[Data records]
Content starts

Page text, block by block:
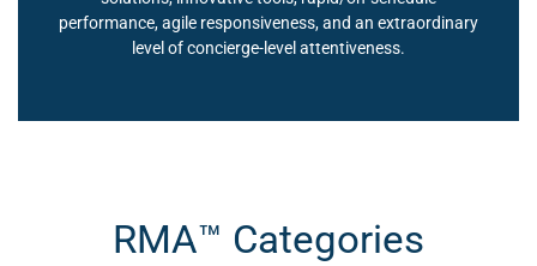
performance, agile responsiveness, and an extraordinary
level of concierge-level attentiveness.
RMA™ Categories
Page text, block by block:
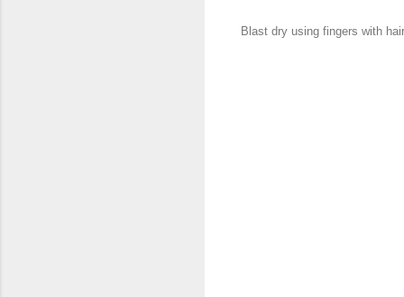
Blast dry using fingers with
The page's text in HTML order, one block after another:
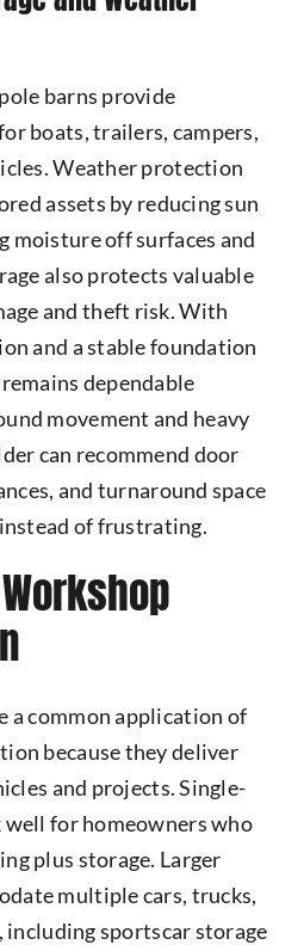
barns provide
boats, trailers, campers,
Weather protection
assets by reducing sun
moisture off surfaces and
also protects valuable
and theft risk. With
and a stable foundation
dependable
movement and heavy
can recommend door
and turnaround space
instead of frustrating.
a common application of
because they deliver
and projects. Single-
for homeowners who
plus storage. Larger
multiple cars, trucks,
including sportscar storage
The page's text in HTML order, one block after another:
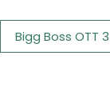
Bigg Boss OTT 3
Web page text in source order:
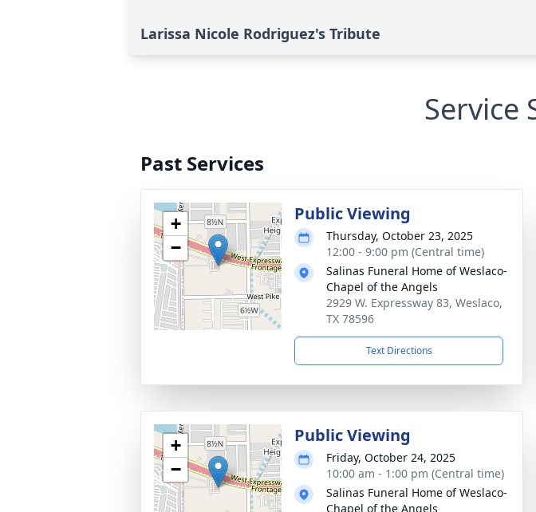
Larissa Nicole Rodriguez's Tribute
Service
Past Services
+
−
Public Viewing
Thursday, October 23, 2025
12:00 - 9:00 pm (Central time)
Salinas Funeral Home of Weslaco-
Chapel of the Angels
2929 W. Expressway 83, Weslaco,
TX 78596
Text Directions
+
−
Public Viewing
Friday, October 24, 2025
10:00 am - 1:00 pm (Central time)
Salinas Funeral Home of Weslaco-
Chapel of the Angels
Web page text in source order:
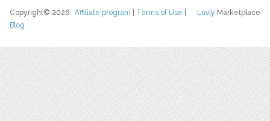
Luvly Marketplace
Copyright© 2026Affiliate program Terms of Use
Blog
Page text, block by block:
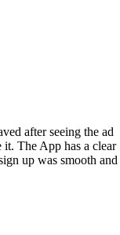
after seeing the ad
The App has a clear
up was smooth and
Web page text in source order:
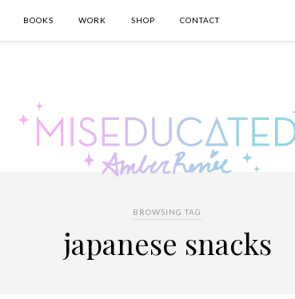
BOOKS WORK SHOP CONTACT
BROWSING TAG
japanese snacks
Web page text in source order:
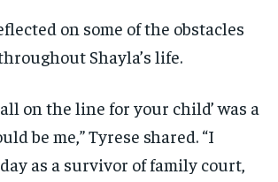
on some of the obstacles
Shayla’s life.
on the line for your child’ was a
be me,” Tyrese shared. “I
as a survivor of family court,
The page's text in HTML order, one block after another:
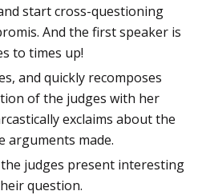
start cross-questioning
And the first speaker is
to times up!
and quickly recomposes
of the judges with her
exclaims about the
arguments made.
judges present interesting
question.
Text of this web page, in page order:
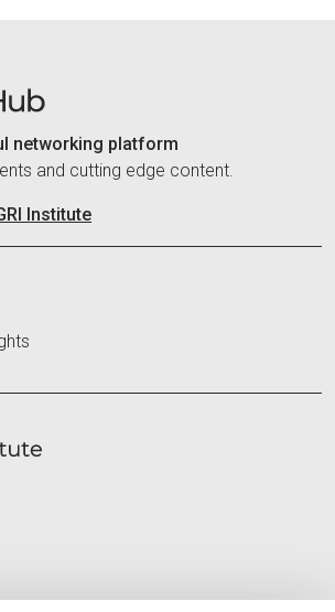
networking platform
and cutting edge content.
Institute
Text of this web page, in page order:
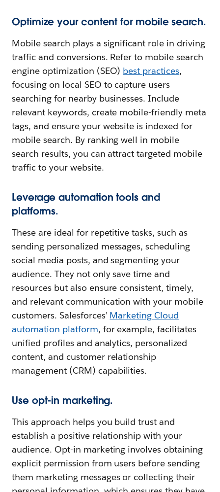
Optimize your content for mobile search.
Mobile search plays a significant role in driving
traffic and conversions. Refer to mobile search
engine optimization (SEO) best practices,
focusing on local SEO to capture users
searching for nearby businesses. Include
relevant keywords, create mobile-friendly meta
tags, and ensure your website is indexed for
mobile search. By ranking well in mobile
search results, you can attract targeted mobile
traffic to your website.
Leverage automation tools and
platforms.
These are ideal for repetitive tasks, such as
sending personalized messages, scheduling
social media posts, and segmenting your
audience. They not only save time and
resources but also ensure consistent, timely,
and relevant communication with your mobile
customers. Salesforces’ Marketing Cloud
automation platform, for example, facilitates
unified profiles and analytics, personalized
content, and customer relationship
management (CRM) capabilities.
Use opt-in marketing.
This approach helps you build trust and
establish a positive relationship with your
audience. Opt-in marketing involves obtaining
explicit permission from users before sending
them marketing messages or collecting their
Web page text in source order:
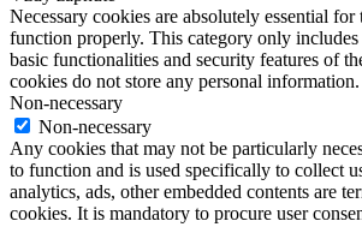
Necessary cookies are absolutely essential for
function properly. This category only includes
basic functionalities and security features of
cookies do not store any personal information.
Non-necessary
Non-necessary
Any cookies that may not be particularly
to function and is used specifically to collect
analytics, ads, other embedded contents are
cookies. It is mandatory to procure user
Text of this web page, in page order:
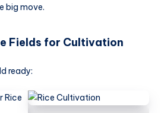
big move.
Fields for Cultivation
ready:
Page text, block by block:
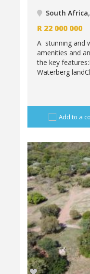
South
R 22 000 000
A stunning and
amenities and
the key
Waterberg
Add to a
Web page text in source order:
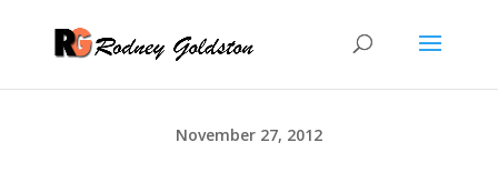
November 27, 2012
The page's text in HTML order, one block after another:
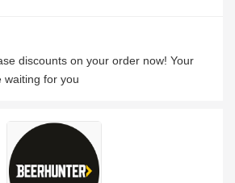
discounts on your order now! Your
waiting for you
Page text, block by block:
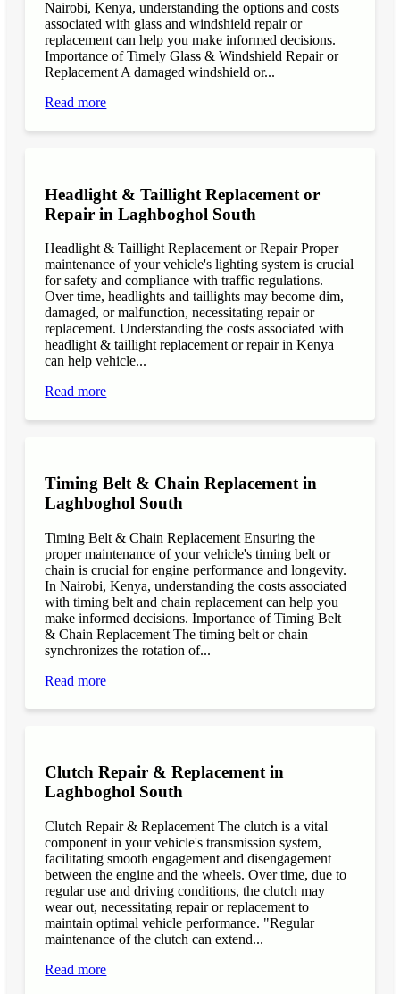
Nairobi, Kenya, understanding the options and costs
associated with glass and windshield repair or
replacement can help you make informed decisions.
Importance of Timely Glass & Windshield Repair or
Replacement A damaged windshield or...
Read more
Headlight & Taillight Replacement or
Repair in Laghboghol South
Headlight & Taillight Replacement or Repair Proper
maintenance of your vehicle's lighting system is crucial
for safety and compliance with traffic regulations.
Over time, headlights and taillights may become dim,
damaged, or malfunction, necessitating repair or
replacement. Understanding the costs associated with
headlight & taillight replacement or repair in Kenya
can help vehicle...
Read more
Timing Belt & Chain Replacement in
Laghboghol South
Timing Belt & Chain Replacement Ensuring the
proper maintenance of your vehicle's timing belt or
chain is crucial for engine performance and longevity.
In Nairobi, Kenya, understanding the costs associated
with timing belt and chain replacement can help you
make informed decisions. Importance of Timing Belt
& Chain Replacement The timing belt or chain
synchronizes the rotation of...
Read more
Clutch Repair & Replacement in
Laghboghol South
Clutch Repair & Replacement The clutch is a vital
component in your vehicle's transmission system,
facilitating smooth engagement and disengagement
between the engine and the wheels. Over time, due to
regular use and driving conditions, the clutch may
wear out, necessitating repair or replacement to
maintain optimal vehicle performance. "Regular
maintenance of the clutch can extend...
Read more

Content ends

- Activity
Exactly as written, give every entry again, but not the pictures.

- Output of the task
Page text, block by block:
performance, agile responsiveness, and an extraordinary
level of concierge-level attentiveness.
RMA™ Categories
Page text, block by block:
Blast dry using fingers with
The page's text in HTML order, one block after another:
barns provide
boats, trailers, campers,
Weather protection
assets by reducing sun
moisture off surfaces and
also protects valuable
and theft risk. With
and a stable foundation
dependable
movement and heavy
can recommend door
and turnaround space
instead of frustrating.
a common application of
because they deliver
and projects. Single-
for homeowners who
plus storage. Larger
multiple cars, trucks,
including sportscar storage
The page's text in HTML order, one block after another:
Bigg Boss OTT 3
Web page text in source order:
Larissa Nicole Rodriguez's Tribute
Service
Past Services
+
−
Public Viewing
Thursday, October 23, 2025
12:00 - 9:00 pm (Central time)
Salinas Funeral Home of Weslaco-
Chapel of the Angels
2929 W. Expressway 83, Weslaco,
TX 78596
Text Directions
+
−
Public Viewing
Friday, October 24, 2025
10:00 am - 1:00 pm (Central time)
Salinas Funeral Home of Weslaco-
Chapel of the Angels
Web page text in source order:
Luvly Marketplace
Copyright© 2026Affiliate program Terms of Use
Blog
Page text, block by block:
after seeing the ad
The App has a clear
up was smooth and
Web page text in source order:
BOOKS WORK SHOP CONTACT
BROWSING TAG
japanese snacks
Web page text in source order:
on some of the obstacles
Shayla’s life.
on the line for your child’ was a
be me,” Tyrese shared. “I
as a survivor of family court,
The page's text in HTML order, one block after another:
start cross-questioning
And the first speaker is
to times up!
and quickly recomposes
of the judges with her
exclaims about the
arguments made.
judges present interesting
question.
Text of this web page, in page order:
networking platform
and cutting edge content.
Institute
Text of this web page, in page order:
Optimize your content for mobile search.
Mobile search plays a significant role in driving
traffic and conversions. Refer to mobile search
engine optimization (SEO) best practices,
focusing on local SEO to capture users
searching for nearby businesses. Include
relevant keywords, create mobile-friendly meta
tags, and ensure your website is indexed for
mobile search. By ranking well in mobile
search results, you can attract targeted mobile
traffic to your website.
Leverage automation tools and
platforms.
These are ideal for repetitive tasks, such as
sending personalized messages, scheduling
social media posts, and segmenting your
audience. They not only save time and
resources but also ensure consistent, timely,
and relevant communication with your mobile
customers. Salesforces’ Marketing Cloud
automation platform, for example, facilitates
unified profiles and analytics, personalized
content, and customer relationship
management (CRM) capabilities.
Use opt-in marketing.
This approach helps you build trust and
establish a positive relationship with your
audience. Opt-in marketing involves obtaining
explicit permission from users before sending
them marketing messages or collecting their
Web page text in source order:
Necessary cookies are absolutely essential for
function properly. This category only includes
basic functionalities and security features of
cookies do not store any personal information.
Non-necessary
Non-necessary
Any cookies that may not be particularly
to function and is used specifically to collect
analytics, ads, other embedded contents are
cookies. It is mandatory to procure user
Text of this web page, in page order:
big move.
Fields for Cultivation
ready:
Page text, block by block:
South
R 22 000 000
A stunning and
amenities and
the key
Waterberg
Add to a
Web page text in source order:
November 27, 2012
The page's text in HTML order, one block after another:
discounts on your order now! Your
waiting for you
Page text, block by block:
Nairobi, Kenya, understanding the options and costs
associated with glass and windshield repair or
replacement can help you make informed decisions.
Importance of Timely Glass & Windshield Repair or
Replacement A damaged windshield or...
Read more
Headlight & Taillight Replacement or
Repair in Laghboghol South
Headlight & Taillight Replacement or Repair Proper
maintenance of your vehicle's lighting system is crucial
for safety and compliance with traffic regulations.
Over time, headlights and taillights may become dim,
damaged, or malfunction, necessitating repair or
replacement. Understanding the costs associated with
headlight & taillight replacement or repair in Kenya
can help vehicle...
Read more
Timing Belt & Chain Replacement in
Laghboghol South
Timing Belt & Chain Replacement Ensuring the
proper maintenance of your vehicle's timing belt or
chain is crucial for engine performance and longevity.
In Nairobi, Kenya, understanding the costs associated
with timing belt and chain replacement can help you
make informed decisions. Importance of Timing Belt
& Chain Replacement The timing belt or chain
synchronizes the rotation of...
Read more
Clutch Repair & Replacement in
Laghboghol South
Clutch Repair & Replacement The clutch is a vital
component in your vehicle's transmission system,
facilitating smooth engagement and disengagement
between the engine and the wheels. Over time, due to
regular use and driving conditions, the clutch may
wear out, necessitating repair or replacement to
maintain optimal vehicle performance. "Regular
maintenance of the clutch can extend...
Read more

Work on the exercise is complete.